Content starts

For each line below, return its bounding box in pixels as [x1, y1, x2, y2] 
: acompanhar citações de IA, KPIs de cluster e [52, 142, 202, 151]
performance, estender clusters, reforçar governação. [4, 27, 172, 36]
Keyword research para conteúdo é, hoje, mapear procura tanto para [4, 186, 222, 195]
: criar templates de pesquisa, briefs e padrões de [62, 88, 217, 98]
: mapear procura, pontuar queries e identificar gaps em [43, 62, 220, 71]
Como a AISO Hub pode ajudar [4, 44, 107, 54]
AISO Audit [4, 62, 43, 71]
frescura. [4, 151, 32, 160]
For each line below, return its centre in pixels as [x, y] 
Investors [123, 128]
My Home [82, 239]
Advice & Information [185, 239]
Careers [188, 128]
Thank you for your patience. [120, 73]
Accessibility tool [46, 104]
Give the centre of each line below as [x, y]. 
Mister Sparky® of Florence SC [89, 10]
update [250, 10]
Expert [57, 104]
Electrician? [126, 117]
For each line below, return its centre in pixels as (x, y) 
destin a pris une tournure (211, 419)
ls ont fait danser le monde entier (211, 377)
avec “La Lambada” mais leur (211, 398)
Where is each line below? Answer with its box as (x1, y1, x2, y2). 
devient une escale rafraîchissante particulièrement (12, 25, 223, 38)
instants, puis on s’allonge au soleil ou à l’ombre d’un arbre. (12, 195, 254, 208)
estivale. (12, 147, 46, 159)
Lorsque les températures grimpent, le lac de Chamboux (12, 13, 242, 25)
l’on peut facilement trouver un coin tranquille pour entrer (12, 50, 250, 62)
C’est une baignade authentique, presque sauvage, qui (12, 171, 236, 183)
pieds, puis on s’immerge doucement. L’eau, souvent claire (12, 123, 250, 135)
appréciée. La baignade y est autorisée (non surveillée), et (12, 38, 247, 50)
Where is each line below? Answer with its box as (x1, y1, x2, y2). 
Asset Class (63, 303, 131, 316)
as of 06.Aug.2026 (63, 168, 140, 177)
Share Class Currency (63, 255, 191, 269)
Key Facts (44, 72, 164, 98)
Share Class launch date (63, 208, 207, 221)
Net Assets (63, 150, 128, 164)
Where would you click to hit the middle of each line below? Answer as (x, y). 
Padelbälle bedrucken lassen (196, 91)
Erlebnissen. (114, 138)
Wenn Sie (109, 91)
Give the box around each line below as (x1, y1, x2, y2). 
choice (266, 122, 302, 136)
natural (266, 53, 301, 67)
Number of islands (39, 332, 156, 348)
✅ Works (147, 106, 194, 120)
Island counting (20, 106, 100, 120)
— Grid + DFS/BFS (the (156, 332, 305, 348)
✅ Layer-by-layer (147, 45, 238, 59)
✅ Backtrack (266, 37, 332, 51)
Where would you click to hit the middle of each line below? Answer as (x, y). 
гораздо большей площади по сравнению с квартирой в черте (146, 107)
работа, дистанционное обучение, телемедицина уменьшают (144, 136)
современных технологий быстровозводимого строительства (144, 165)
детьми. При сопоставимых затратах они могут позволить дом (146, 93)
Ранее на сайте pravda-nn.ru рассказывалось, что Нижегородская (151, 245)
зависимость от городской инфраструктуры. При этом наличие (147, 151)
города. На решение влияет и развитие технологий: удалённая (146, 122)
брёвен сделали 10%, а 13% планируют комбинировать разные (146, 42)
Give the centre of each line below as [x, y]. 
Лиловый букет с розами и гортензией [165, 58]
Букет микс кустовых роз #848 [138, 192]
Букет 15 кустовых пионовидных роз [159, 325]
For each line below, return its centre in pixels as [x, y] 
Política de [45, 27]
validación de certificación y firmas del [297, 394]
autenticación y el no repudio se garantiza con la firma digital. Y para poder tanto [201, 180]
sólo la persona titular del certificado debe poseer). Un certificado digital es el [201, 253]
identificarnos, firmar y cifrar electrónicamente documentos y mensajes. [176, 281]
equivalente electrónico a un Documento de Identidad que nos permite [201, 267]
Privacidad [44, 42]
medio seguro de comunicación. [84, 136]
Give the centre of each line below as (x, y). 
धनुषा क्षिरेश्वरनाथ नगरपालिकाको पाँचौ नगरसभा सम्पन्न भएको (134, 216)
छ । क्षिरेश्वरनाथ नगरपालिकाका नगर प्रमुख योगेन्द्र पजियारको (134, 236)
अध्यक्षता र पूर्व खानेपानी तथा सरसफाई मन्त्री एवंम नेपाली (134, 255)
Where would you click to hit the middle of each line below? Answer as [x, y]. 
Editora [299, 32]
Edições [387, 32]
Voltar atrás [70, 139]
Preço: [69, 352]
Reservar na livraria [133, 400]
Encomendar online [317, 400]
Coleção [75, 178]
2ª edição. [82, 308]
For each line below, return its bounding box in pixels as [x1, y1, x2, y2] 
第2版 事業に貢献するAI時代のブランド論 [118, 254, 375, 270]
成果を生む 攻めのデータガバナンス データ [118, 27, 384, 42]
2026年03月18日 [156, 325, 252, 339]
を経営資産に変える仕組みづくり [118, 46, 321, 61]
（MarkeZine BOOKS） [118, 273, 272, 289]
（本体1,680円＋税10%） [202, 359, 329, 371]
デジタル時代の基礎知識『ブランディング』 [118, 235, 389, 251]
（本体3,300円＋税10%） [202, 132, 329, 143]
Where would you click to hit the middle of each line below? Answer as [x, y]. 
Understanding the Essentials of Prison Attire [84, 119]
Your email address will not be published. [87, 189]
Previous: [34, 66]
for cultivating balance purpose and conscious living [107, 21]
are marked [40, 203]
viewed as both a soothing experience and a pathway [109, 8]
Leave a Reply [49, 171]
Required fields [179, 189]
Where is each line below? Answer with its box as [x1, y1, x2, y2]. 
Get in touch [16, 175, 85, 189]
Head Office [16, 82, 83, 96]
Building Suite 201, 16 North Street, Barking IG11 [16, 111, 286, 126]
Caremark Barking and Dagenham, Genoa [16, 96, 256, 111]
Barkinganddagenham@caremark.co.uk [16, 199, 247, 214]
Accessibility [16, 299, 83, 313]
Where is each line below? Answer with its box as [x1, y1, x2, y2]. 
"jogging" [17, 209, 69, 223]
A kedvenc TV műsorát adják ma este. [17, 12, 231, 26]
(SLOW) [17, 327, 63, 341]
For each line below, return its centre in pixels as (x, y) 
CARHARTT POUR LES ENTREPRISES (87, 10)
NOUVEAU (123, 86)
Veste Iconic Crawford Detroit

Content ends

▶ Exercise requirements
Quote every record above exactly.

▶ Result of the exercise
For each line below, return its bounding box in pixels as [x1, y1, x2, y2] 
: acompanhar citações de IA, KPIs de cluster e [52, 142, 202, 151]
performance, estender clusters, reforçar governação. [4, 27, 172, 36]
Keyword research para conteúdo é, hoje, mapear procura tanto para [4, 186, 222, 195]
: criar templates de pesquisa, briefs e padrões de [62, 88, 217, 98]
: mapear procura, pontuar queries e identificar gaps em [43, 62, 220, 71]
Como a AISO Hub pode ajudar [4, 44, 107, 54]
AISO Audit [4, 62, 43, 71]
frescura. [4, 151, 32, 160]
For each line below, return its centre in pixels as [x, y] 
Investors [123, 128]
My Home [82, 239]
Advice & Information [185, 239]
Careers [188, 128]
Thank you for your patience. [120, 73]
Accessibility tool [46, 104]
Give the centre of each line below as [x, y]. 
Mister Sparky® of Florence SC [89, 10]
update [250, 10]
Expert [57, 104]
Electrician? [126, 117]
For each line below, return its centre in pixels as (x, y) 
destin a pris une tournure (211, 419)
ls ont fait danser le monde entier (211, 377)
avec “La Lambada” mais leur (211, 398)
Where is each line below? Answer with its box as (x1, y1, x2, y2). 
devient une escale rafraîchissante particulièrement (12, 25, 223, 38)
instants, puis on s’allonge au soleil ou à l’ombre d’un arbre. (12, 195, 254, 208)
estivale. (12, 147, 46, 159)
Lorsque les températures grimpent, le lac de Chamboux (12, 13, 242, 25)
l’on peut facilement trouver un coin tranquille pour entrer (12, 50, 250, 62)
C’est une baignade authentique, presque sauvage, qui (12, 171, 236, 183)
pieds, puis on s’immerge doucement. L’eau, souvent claire (12, 123, 250, 135)
appréciée. La baignade y est autorisée (non surveillée), et (12, 38, 247, 50)
Where is each line below? Answer with its box as (x1, y1, x2, y2). 
Asset Class (63, 303, 131, 316)
as of 06.Aug.2026 (63, 168, 140, 177)
Share Class Currency (63, 255, 191, 269)
Key Facts (44, 72, 164, 98)
Share Class launch date (63, 208, 207, 221)
Net Assets (63, 150, 128, 164)
Where would you click to hit the middle of each line below? Answer as (x, y). 
Padelbälle bedrucken lassen (196, 91)
Erlebnissen. (114, 138)
Wenn Sie (109, 91)
Give the box around each line below as (x1, y1, x2, y2). 
choice (266, 122, 302, 136)
natural (266, 53, 301, 67)
Number of islands (39, 332, 156, 348)
✅ Works (147, 106, 194, 120)
Island counting (20, 106, 100, 120)
— Grid + DFS/BFS (the (156, 332, 305, 348)
✅ Layer-by-layer (147, 45, 238, 59)
✅ Backtrack (266, 37, 332, 51)
Where would you click to hit the middle of each line below? Answer as (x, y). 
гораздо большей площади по сравнению с квартирой в черте (146, 107)
работа, дистанционное обучение, телемедицина уменьшают (144, 136)
современных технологий быстровозводимого строительства (144, 165)
детьми. При сопоставимых затратах они могут позволить дом (146, 93)
Ранее на сайте pravda-nn.ru рассказывалось, что Нижегородская (151, 245)
зависимость от городской инфраструктуры. При этом наличие (147, 151)
города. На решение влияет и развитие технологий: удалённая (146, 122)
брёвен сделали 10%, а 13% планируют комбинировать разные (146, 42)
Give the centre of each line below as [x, y]. 
Лиловый букет с розами и гортензией [165, 58]
Букет микс кустовых роз #848 [138, 192]
Букет 15 кустовых пионовидных роз [159, 325]
For each line below, return its centre in pixels as [x, y] 
Política de [45, 27]
validación de certificación y firmas del [297, 394]
autenticación y el no repudio se garantiza con la firma digital. Y para poder tanto [201, 180]
sólo la persona titular del certificado debe poseer). Un certificado digital es el [201, 253]
identificarnos, firmar y cifrar electrónicamente documentos y mensajes. [176, 281]
equivalente electrónico a un Documento de Identidad que nos permite [201, 267]
Privacidad [44, 42]
medio seguro de comunicación. [84, 136]
Give the centre of each line below as (x, y). 
धनुषा क्षिरेश्वरनाथ नगरपालिकाको पाँचौ नगरसभा सम्पन्न भएको (134, 216)
छ । क्षिरेश्वरनाथ नगरपालिकाका नगर प्रमुख योगेन्द्र पजियारको (134, 236)
अध्यक्षता र पूर्व खानेपानी तथा सरसफाई मन्त्री एवंम नेपाली (134, 255)
Where would you click to hit the middle of each line below? Answer as [x, y]. 
Editora [299, 32]
Edições [387, 32]
Voltar atrás [70, 139]
Preço: [69, 352]
Reservar na livraria [133, 400]
Encomendar online [317, 400]
Coleção [75, 178]
2ª edição. [82, 308]
For each line below, return its bounding box in pixels as [x1, y1, x2, y2] 
第2版 事業に貢献するAI時代のブランド論 [118, 254, 375, 270]
成果を生む 攻めのデータガバナンス データ [118, 27, 384, 42]
2026年03月18日 [156, 325, 252, 339]
を経営資産に変える仕組みづくり [118, 46, 321, 61]
（MarkeZine BOOKS） [118, 273, 272, 289]
（本体1,680円＋税10%） [202, 359, 329, 371]
デジタル時代の基礎知識『ブランディング』 [118, 235, 389, 251]
（本体3,300円＋税10%） [202, 132, 329, 143]
Where would you click to hit the middle of each line below? Answer as [x, y]. 
Understanding the Essentials of Prison Attire [84, 119]
Your email address will not be published. [87, 189]
Previous: [34, 66]
for cultivating balance purpose and conscious living [107, 21]
are marked [40, 203]
viewed as both a soothing experience and a pathway [109, 8]
Leave a Reply [49, 171]
Required fields [179, 189]
Where is each line below? Answer with its box as [x1, y1, x2, y2]. 
Get in touch [16, 175, 85, 189]
Head Office [16, 82, 83, 96]
Building Suite 201, 16 North Street, Barking IG11 [16, 111, 286, 126]
Caremark Barking and Dagenham, Genoa [16, 96, 256, 111]
Barkinganddagenham@caremark.co.uk [16, 199, 247, 214]
Accessibility [16, 299, 83, 313]
Where is each line below? Answer with its box as [x1, y1, x2, y2]. 
"jogging" [17, 209, 69, 223]
A kedvenc TV műsorát adják ma este. [17, 12, 231, 26]
(SLOW) [17, 327, 63, 341]
For each line below, return its centre in pixels as (x, y) 
CARHARTT POUR LES ENTREPRISES (87, 10)
NOUVEAU (123, 86)
Veste Iconic Crawford Detroit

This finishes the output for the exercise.